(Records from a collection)
<<<<

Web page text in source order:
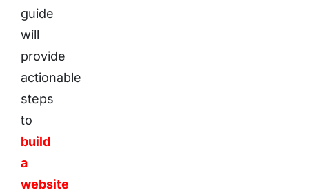
guide
will
provide
actionable
steps
to
build
a
website
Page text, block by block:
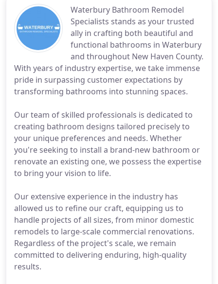
Waterbury Bathroom Remodel
Specialists stands as your trusted
ally in crafting both beautiful and
functional bathrooms in Waterbury
and throughout New Haven County.
With years of industry expertise, we take immense
pride in surpassing customer expectations by
transforming bathrooms into stunning spaces.
Our team of skilled professionals is dedicated to
creating bathroom designs tailored precisely to
your unique preferences and needs. Whether
you're seeking to install a brand-new bathroom or
renovate an existing one, we possess the expertise
to bring your vision to life.
Our extensive experience in the industry has
allowed us to refine our craft, equipping us to
handle projects of all sizes, from minor domestic
remodels to large-scale commercial renovations.
Regardless of the project's scale, we remain
committed to delivering enduring, high-quality
results.
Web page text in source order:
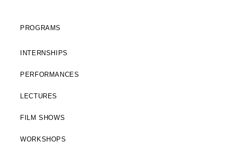
PROGRAMS
INTERNSHIPS
PERFORMANCES
LECTURES
FILM SHOWS
WORKSHOPS
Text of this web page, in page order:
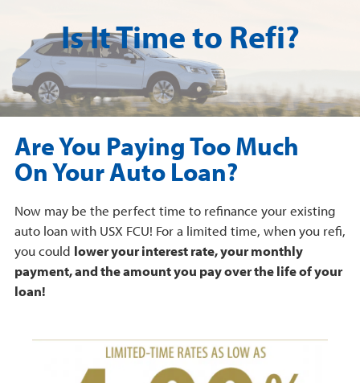
Is It Time to Refi?
Are You Paying Too Much
On Your Auto Loan?
Now may be the perfect time to refinance your existing
auto loan with USX FCU! For a limited time, when you refi,
you could lower your interest rate, your monthly
payment, and the amount you pay over the life of your
loan!
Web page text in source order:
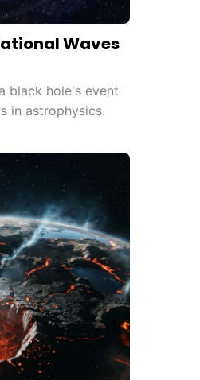
Waves
black hole's event
in astrophysics.
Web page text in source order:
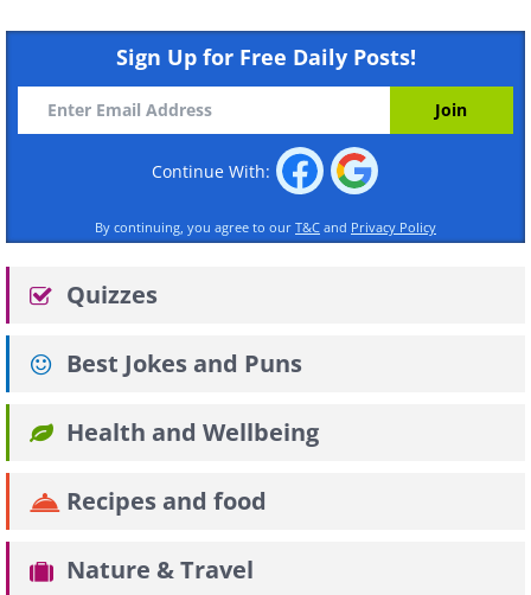
Sign Up for Free Daily Posts!
Continue With:
By continuing, you agree to our T&C and Privacy Policy
Quizzes
Best Jokes and Puns
Health and Wellbeing
Recipes and food
Nature & Travel
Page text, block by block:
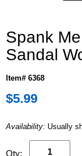
Spank
Sandal
Item# 6368
$5.99
Availability: Usually
Qty:
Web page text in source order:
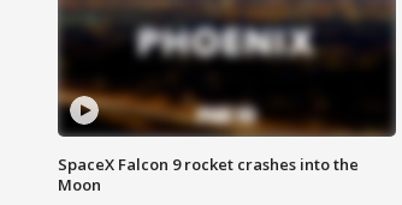
SpaceX Falcon 9 rocket crashes into the
Moon
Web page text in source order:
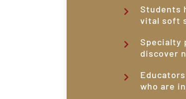
Students
vital soft
Specialty
discover
who are
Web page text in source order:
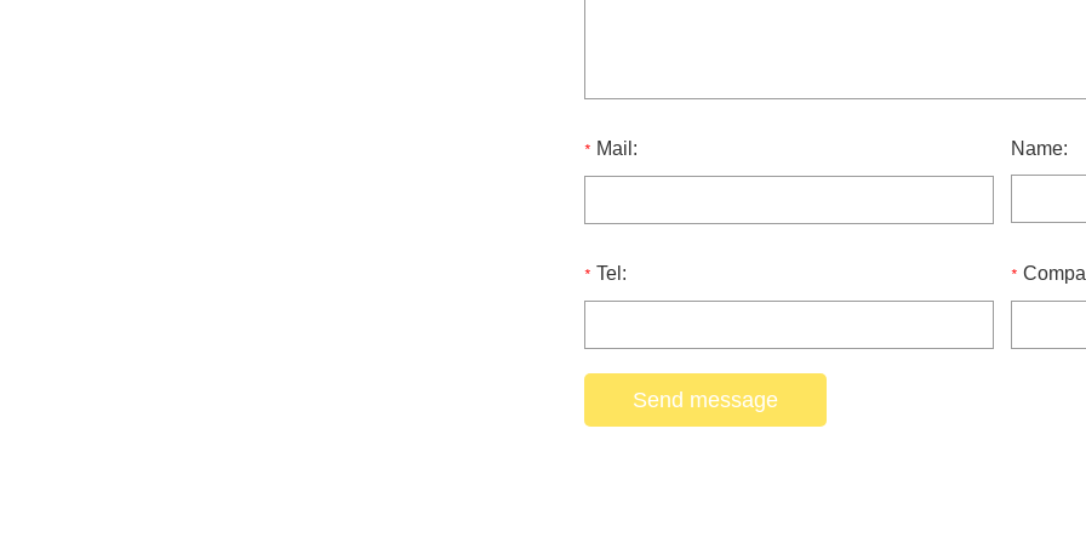
* Mail: Name:
* Tel: *
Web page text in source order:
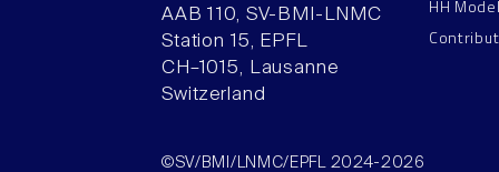
AAB 110, SV-BMI-LNMC
Station 15, EPFL
CH–1015, Lausanne
Switzerland
HH
©SV/BMI/LNMC/EPFL 2024-2026
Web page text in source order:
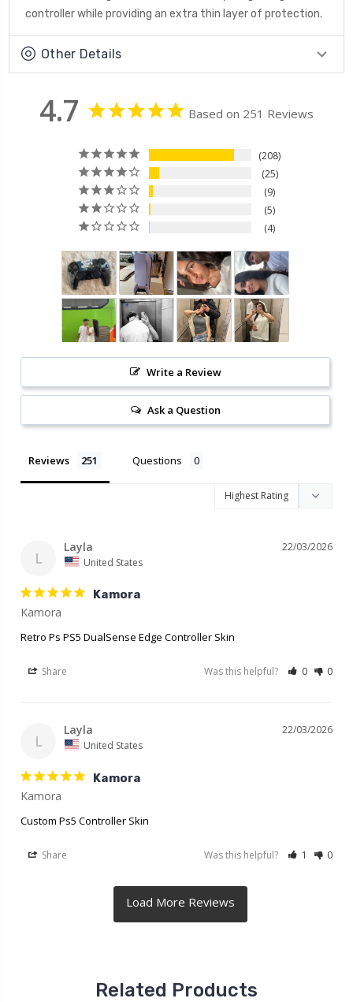
controller while providing an extra thin layer of protection.
Other Details
4.7 Based on 251 Reviews
208
25
9
5
4
Write a Review
Ask a Question
Reviews Questions
L
22/03/2026
Layla
United States
Kamora
Retro Ps PS5 DualSense Edge Controller Skin
Share Was this helpful? 0 0
L
22/03/2026
Layla
United States
Kamora
Kamora
Custom Ps5 Controller Skin
Share Was this helpful? 1 0
Related Products
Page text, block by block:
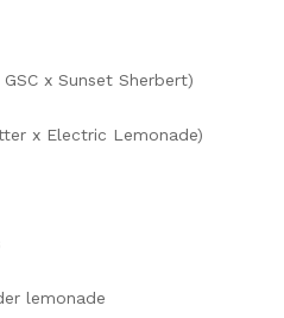
x Sunset Sherbert)
x Electric Lemonade)
lemonade
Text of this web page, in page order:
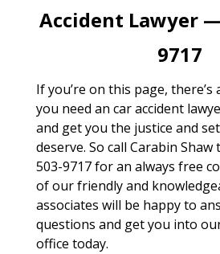
Accident Lawyer
9717
If you’re on this page, there’s
you need an car accident
and get you the justice and
deserve. So call Carabin Shaw
503-9717 for an always free
of our friendly and
associates will be happy to
questions and get you into
office today.
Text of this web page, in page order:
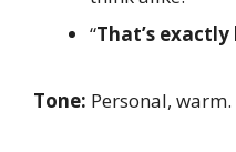
“That’s
Tone: Personal, warm.
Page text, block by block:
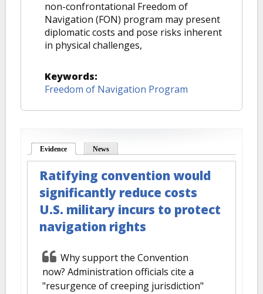
non-confrontational Freedom of
Navigation (FON) program may present
diplomatic costs and pose risks inherent
in physical challenges,
Keywords:
Freedom of Navigation Program
Evidence (active tab)News
Ratifying convention would
significantly reduce costs
U.S. military incurs to protect
navigation rights
Why support the Convention
now? Administration officials cite a
"resurgence of creeping jurisdiction"
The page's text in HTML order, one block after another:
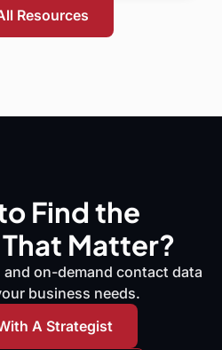
Resources
Find the
Matter?
on-demand contact data
business needs.
A Strategist
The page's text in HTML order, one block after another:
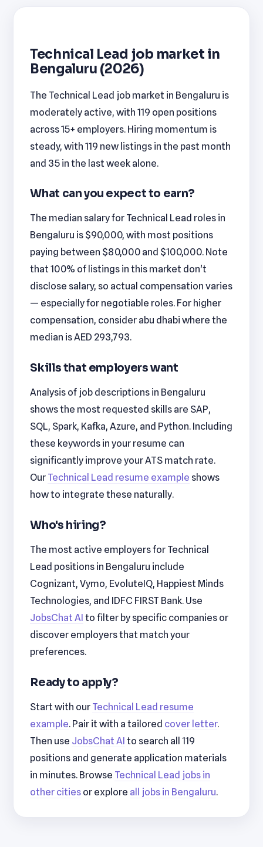
Technical Lead job market in
Bengaluru (2026)
The Technical Lead job market in Bengaluru is
moderately active, with 119 open positions
across 15+ employers. Hiring momentum is
steady, with 119 new listings in the past month
and 35 in the last week alone.
What can you expect to earn?
The median salary for Technical Lead roles in
Bengaluru is $90,000, with most positions
paying between $80,000 and $100,000. Note
that 100% of listings in this market don't
disclose salary, so actual compensation varies
— especially for negotiable roles. For higher
compensation, consider abu dhabi where the
median is AED 293,793.
Skills that employers want
Analysis of job descriptions in Bengaluru
shows the most requested skills are SAP,
SQL, Spark, Kafka, Azure, and Python. Including
these keywords in your resume can
significantly improve your ATS match rate.
Our Technical Lead resume example shows
how to integrate these naturally.
Who's hiring?
The most active employers for Technical
Lead positions in Bengaluru include
Cognizant, Vymo, EvoluteIQ, Happiest Minds
Technologies, and IDFC FIRST Bank. Use
JobsChat AI to filter by specific companies or
discover employers that match your
preferences.
Ready to apply?
Start with our Technical Lead resume
example. Pair it with a tailored cover letter.
Then use JobsChat AI to search all 119
positions and generate application materials
in minutes. Browse Technical Lead jobs in
other cities or explore all jobs in Bengaluru.
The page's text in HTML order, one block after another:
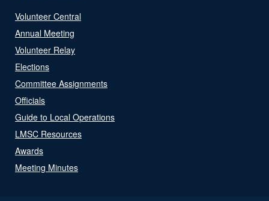
Volunteer Central
Annual Meeting
Volunteer Relay
Elections
Committee Assignments
Officials
Guide to Local Operations
LMSC Resources
Awards
Meeting Minutes
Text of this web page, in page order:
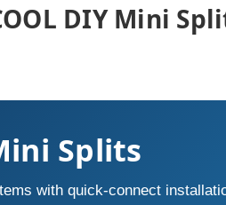
DIY Mini
Splits
with quick-connect
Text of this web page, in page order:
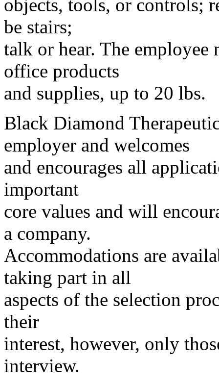
objects, tools, or controls;
be stairs;
talk or hear. The
office products
and supplies, up to 20 lbs.
Black Diamond
employer and welcomes
and encourages all
important
core values and will
a company.
Accommodations are
taking part in all
aspects of the selection
their
interest, however, only
interview.
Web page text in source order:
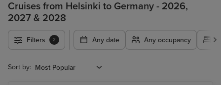
Cruises from Helsinki to Germany - 2026,
2027 & 2028
Filters 2 Any date Any occupancy
Sort by:
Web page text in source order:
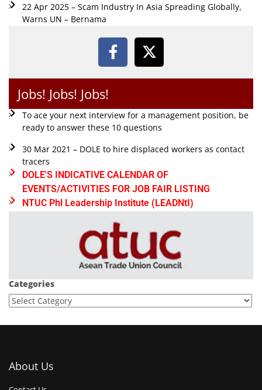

>>>>

Reproduce each line above exactly, but not a single picture.

Solution to this exercise:
Web page text in source order:
guide
will
provide
actionable
steps
to
build
a
website
Page text, block by block:
Waterbury Bathroom Remodel
Specialists stands as your trusted
ally in crafting both beautiful and
functional bathrooms in Waterbury
and throughout New Haven County.
With years of industry expertise, we take immense
pride in surpassing customer expectations by
transforming bathrooms into stunning spaces.
Our team of skilled professionals is dedicated to
creating bathroom designs tailored precisely to
your unique preferences and needs. Whether
you're seeking to install a brand-new bathroom or
renovate an existing one, we possess the expertise
to bring your vision to life.
Our extensive experience in the industry has
allowed us to refine our craft, equipping us to
handle projects of all sizes, from minor domestic
remodels to large-scale commercial renovations.
Regardless of the project's scale, we remain
committed to delivering enduring, high-quality
results.
Web page text in source order:
PROGRAMS
INTERNSHIPS
PERFORMANCES
LECTURES
FILM SHOWS
WORKSHOPS
Text of this web page, in page order:
Is It Time to Refi?
Are You Paying Too Much
On Your Auto Loan?
Now may be the perfect time to refinance your existing
auto loan with USX FCU! For a limited time, when you refi,
you could lower your interest rate, your monthly
payment, and the amount you pay over the life of your
loan!
Web page text in source order:
Waves
black hole's event
in astrophysics.
Web page text in source order:
Sign Up for Free Daily Posts!
Continue With:
By continuing, you agree to our T&C and Privacy Policy
Quizzes
Best Jokes and Puns
Health and Wellbeing
Recipes and food
Nature & Travel
Page text, block by block:
Spank
Sandal
Item# 6368
$5.99
Availability: Usually
Qty:
Web page text in source order:
SpaceX Falcon 9 rocket crashes into the
Moon
Web page text in source order:
Students
vital soft
Specialty
discover
who are
Web page text in source order:
* Mail: Name:
* Tel: *
Web page text in source order:
AAB 110, SV-BMI-LNMC
Station 15, EPFL
CH–1015, Lausanne
Switzerland
HH
©SV/BMI/LNMC/EPFL 2024-2026
Web page text in source order:
controller while providing an extra thin layer of protection.
Other Details
4.7 Based on 251 Reviews
208
25
9
5
4
Write a Review
Ask a Question
Reviews Questions
L
22/03/2026
Layla
United States
Kamora
Retro Ps PS5 DualSense Edge Controller Skin
Share Was this helpful? 0 0
L
22/03/2026
Layla
United States
Kamora
Kamora
Custom Ps5 Controller Skin
Share Was this helpful? 1 0
Related Products
Page text, block by block:
x Sunset Sherbert)
x Electric Lemonade)
lemonade
Text of this web page, in page order:
Accident Lawyer
9717
If you’re on this page, there’s
you need an car accident
and get you the justice and
deserve. So call Carabin Shaw
503-9717 for an always free
of our friendly and
associates will be happy to
questions and get you into
office today.
Text of this web page, in page order:
“That’s
Tone: Personal, warm.
Page text, block by block:
non-confrontational Freedom of
Navigation (FON) program may present
diplomatic costs and pose risks inherent
in physical challenges,
Keywords:
Freedom of Navigation Program
Evidence (active tab)News
Ratifying convention would
significantly reduce costs
U.S. military incurs to protect
navigation rights
Why support the Convention
now? Administration officials cite a
"resurgence of creeping jurisdiction"
The page's text in HTML order, one block after another:
Resources
Find the
Matter?
on-demand contact data
business needs.
A Strategist
The page's text in HTML order, one block after another:
Technical Lead job market in
Bengaluru (2026)
The Technical Lead job market in Bengaluru is
moderately active, with 119 open positions
across 15+ employers. Hiring momentum is
steady, with 119 new listings in the past month
and 35 in the last week alone.
What can you expect to earn?
The median salary for Technical Lead roles in
Bengaluru is $90,000, with most positions
paying between $80,000 and $100,000. Note
that 100% of listings in this market don't
disclose salary, so actual compensation varies
— especially for negotiable roles. For higher
compensation, consider abu dhabi where the
median is AED 293,793.
Skills that employers want
Analysis of job descriptions in Bengaluru
shows the most requested skills are SAP,
SQL, Spark, Kafka, Azure, and Python. Including
these keywords in your resume can
significantly improve your ATS match rate.
Our Technical Lead resume example shows
how to integrate these naturally.
Who's hiring?
The most active employers for Technical
Lead positions in Bengaluru include
Cognizant, Vymo, EvoluteIQ, Happiest Minds
Technologies, and IDFC FIRST Bank. Use
JobsChat AI to filter by specific companies or
discover employers that match your
preferences.
Ready to apply?
Start with our Technical Lead resume
example. Pair it with a tailored cover letter.
Then use JobsChat AI to search all 119
positions and generate application materials
in minutes. Browse Technical Lead jobs in
other cities or explore all jobs in Bengaluru.
The page's text in HTML order, one block after another:
Volunteer Central
Annual Meeting
Volunteer Relay
Elections
Committee Assignments
Officials
Guide to Local Operations
LMSC Resources
Awards
Meeting Minutes
Text of this web page, in page order:
DIY Mini
Splits
with quick-connect
Text of this web page, in page order:
objects, tools, or controls;
be stairs;
talk or hear. The
office products
and supplies, up to 20 lbs.
Black Diamond
employer and welcomes
and encourages all
important
core values and will
a company.
Accommodations are
taking part in all
aspects of the selection
their
interest, however, only
interview.
Web page text in source order:
Cruises from Helsinki to Germany - 2026,
2027 & 2028
Filters 2 Any date Any occupancy
Sort by:
Web page text in source order:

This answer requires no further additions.